Hi Norman,

I was hoping for an answer that was more quantitative. We're engineers,
right? For us, the question is not so much "whether?" but "how much?",
and particularly "how much do I need for how much of an effect?".

I am especially skeptical of your assertions because you don't seem to
address at all how the frequency spectrum of the phase noise impacts the
effect. If phase noise does have an effect, I would expect to see a
strong dependency here, and Attila has hinted at the reason why this is.
Yet you mention phase noise specs very close to the carrier (so close
that any artifacts are bound to mix into the subsonic range!), which by
all educated reasoning should be the least relevant.

So, again, what "hard facts and numbers" do you have available that
would allow us to estimate how much degradation is to be expected from a
certain performance level of the oscillator, and in what application?

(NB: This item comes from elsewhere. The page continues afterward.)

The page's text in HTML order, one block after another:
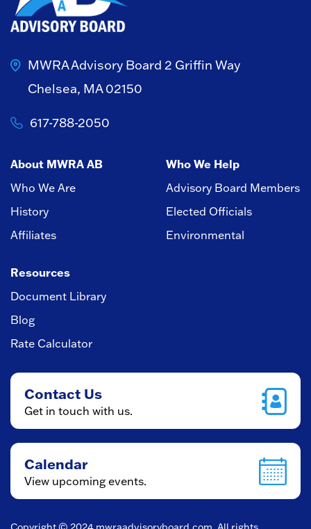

And, please, don't assume we're rookies here! The hint that the power
supply can be important is quite unnecessary and can very easily be
interpreted as offensive. This is not an audiophile mailing list!

Cheers
Stefan

P.S.: By the way, having brought up the topic, you could bolster your
reputation by showing how phase noise relates to bit error rate
(quantitatively!).


Am 10.01.2022 um 18:07 schrieb Norman Reitz via time-nuts:
  Hi Stefan,
Bernd said it allready. If you once notice the result of a "better" clock with lower 
phase noise, you dont want to miss it anymore. Even if there is a lot of vodoo and pseudo-sciences 
in the audio sector - and audio-nuts can talk  hours about things no scientist ever heard about. 
But the improvement of phase noise is not an imagination. We are not talking about making something 
just "work".
In worst case, phase noise can lead to bit errors. better/lower phase noise 
clocks will produce a better musical flow, better dynamics, better 
representation of details and details that were notbeeing noticed before. And 
don't forget - the quality of the power supply is not entirely unimportant ;-)
kind regards
Norman
     Am Montag, 10. Januar 2022, 15:52:59 MEZ hat Stefan Heinzmann 
<[email protected]> Folgendes geschrieben:

  I'm curious, too, what kind of audio application requires this level of
phase noise performance, and why.

Cheers
Stefan

Am 10.01.2022 um 12:35 schrieb Attila Kinali:
On Mon, 10 Jan 2022 08:26:26 +0000 (UTC)
Norman Reitz via time-nuts <[email protected]> wrote:

I am looking for suppliers of high-quality OCXO in 10 Mhz (sine / square) and 
25 Mhz sine wave output.

Try contacting Bernd Neubig at Axtal. He is a fellow time-nut and likely to be
open to supply you with what you need.

That said, are yo sure you need such stringend phase noise requirements?
It's audio. Nobody is going to hear whether the noise is -60dBc or -80dBc @ 1Hz,
much less -120dBc. As you have noticed, what you want is not readily available.
There are only a handful OCXO available that reach that level. One of them is
the famous Oscilloquartz 8607 and its successor the Rakon HSO13/HSO14. But be 
prepared
to pay the price of a small car for each of them. And there is the NEL ULPN 
OCXO 1714a,
but I don't know how much that one costs.